_PROBLEM STATEMENT_. Each record is to be printed again exactly, though not its pictures.

_DATASET_.
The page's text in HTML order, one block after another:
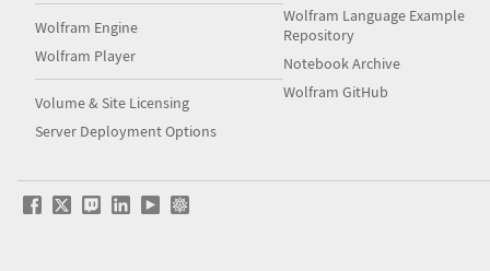
Wolfram Engine
Wolfram Player
Volume & Site Licensing
Server Deployment Options
Wolfram Language Example
Repository
Notebook Archive
Wolfram GitHub
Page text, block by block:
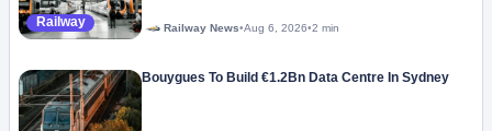
Railway Railway News•Aug 6, 2026•2 min
Bouygues To Build €1.2Bn Data Centre In Sydney
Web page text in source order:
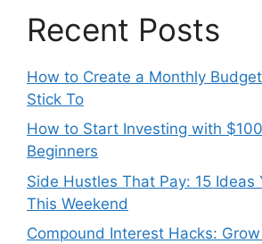
Recent Posts
How to Create a Monthly Budget
Stick To
How to Start Investing with
Beginners
Side Hustles That Pay: 15 Ideas
This Weekend
Compound Interest Hacks:
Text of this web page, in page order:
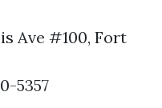
Ave #100, Fort
5357
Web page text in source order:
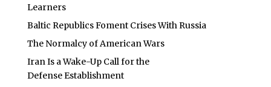
Learners
Baltic Republics Foment Crises With Russia
The Normalcy of American Wars
Iran Is a Wake-Up Call for the
Defense Establishment
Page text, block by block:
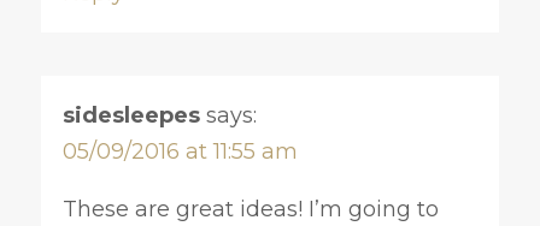
sidesleepes says:
05/09/2016 at 11:55 am
These are great ideas! I’m going to
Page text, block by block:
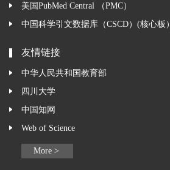
美国PubMed Central （PMC）
中国科学引文数据库（CSCD）(核心板）
友情链接
中华人民共和国教育部
四川大学
中国知网
Web of Science
More >
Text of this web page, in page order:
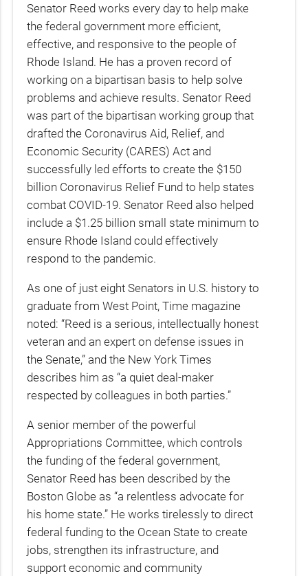
Senator Reed works every day to help make
the federal government more efficient,
effective, and responsive to the people of
Rhode Island. He has a proven record of
working on a bipartisan basis to help solve
problems and achieve results. Senator Reed
was part of the bipartisan working group that
drafted the Coronavirus Aid, Relief, and
Economic Security (CARES) Act and
successfully led efforts to create the $150
billion Coronavirus Relief Fund to help states
combat COVID-19. Senator Reed also helped
include a $1.25 billion small state minimum to
ensure Rhode Island could effectively
respond to the pandemic.
As one of just eight Senators in U.S. history to
graduate from West Point, Time magazine
noted: “Reed is a serious, intellectually honest
veteran and an expert on defense issues in
the Senate,” and the New York Times
describes him as “a quiet deal-maker
respected by colleagues in both parties.”
A senior member of the powerful
Appropriations Committee, which controls
the funding of the federal government,
Senator Reed has been described by the
Boston Globe as “a relentless advocate for
his home state.” He works tirelessly to direct
federal funding to the Ocean State to create
jobs, strengthen its infrastructure, and
support economic and community
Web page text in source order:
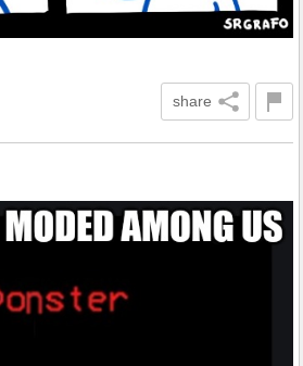
share
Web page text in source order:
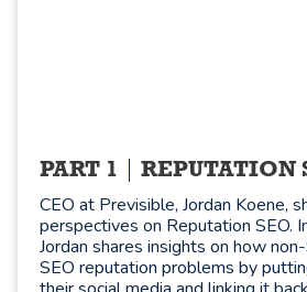
PART 1 REPUTATION
CEO at Previsible, Jordan Koene,
perspectives on Reputation SEO.
Jordan shares insights on how
SEO reputation problems by

_RESPONSE TO THE TASK_.
The page's text in HTML order, one block after another:
Wolfram Engine
Wolfram Player
Volume & Site Licensing
Server Deployment Options
Wolfram Language Example
Repository
Notebook Archive
Wolfram GitHub
Page text, block by block:
Railway Railway News•Aug 6, 2026•2 min
Bouygues To Build €1.2Bn Data Centre In Sydney
Web page text in source order:
Recent Posts
How to Create a Monthly Budget
Stick To
How to Start Investing with
Beginners
Side Hustles That Pay: 15 Ideas
This Weekend
Compound Interest Hacks:
Text of this web page, in page order:
Ave #100, Fort
5357
Web page text in source order:
Learners
Baltic Republics Foment Crises With Russia
The Normalcy of American Wars
Iran Is a Wake-Up Call for the
Defense Establishment
Page text, block by block:
sidesleepes says:
05/09/2016 at 11:55 am
These are great ideas! I’m going to
Page text, block by block:
美国PubMed Central （PMC）
中国科学引文数据库（CSCD）(核心板）
友情链接
中华人民共和国教育部
四川大学
中国知网
Web of Science
More >
Text of this web page, in page order:
Senator Reed works every day to help make
the federal government more efficient,
effective, and responsive to the people of
Rhode Island. He has a proven record of
working on a bipartisan basis to help solve
problems and achieve results. Senator Reed
was part of the bipartisan working group that
drafted the Coronavirus Aid, Relief, and
Economic Security (CARES) Act and
successfully led efforts to create the $150
billion Coronavirus Relief Fund to help states
combat COVID-19. Senator Reed also helped
include a $1.25 billion small state minimum to
ensure Rhode Island could effectively
respond to the pandemic.
As one of just eight Senators in U.S. history to
graduate from West Point, Time magazine
noted: “Reed is a serious, intellectually honest
veteran and an expert on defense issues in
the Senate,” and the New York Times
describes him as “a quiet deal-maker
respected by colleagues in both parties.”
A senior member of the powerful
Appropriations Committee, which controls
the funding of the federal government,
Senator Reed has been described by the
Boston Globe as “a relentless advocate for
his home state.” He works tirelessly to direct
federal funding to the Ocean State to create
jobs, strengthen its infrastructure, and
support economic and community
Web page text in source order:
share
Web page text in source order:
PART 1 REPUTATION
CEO at Previsible, Jordan Koene,
perspectives on Reputation SEO.
Jordan shares insights on how
SEO reputation problems by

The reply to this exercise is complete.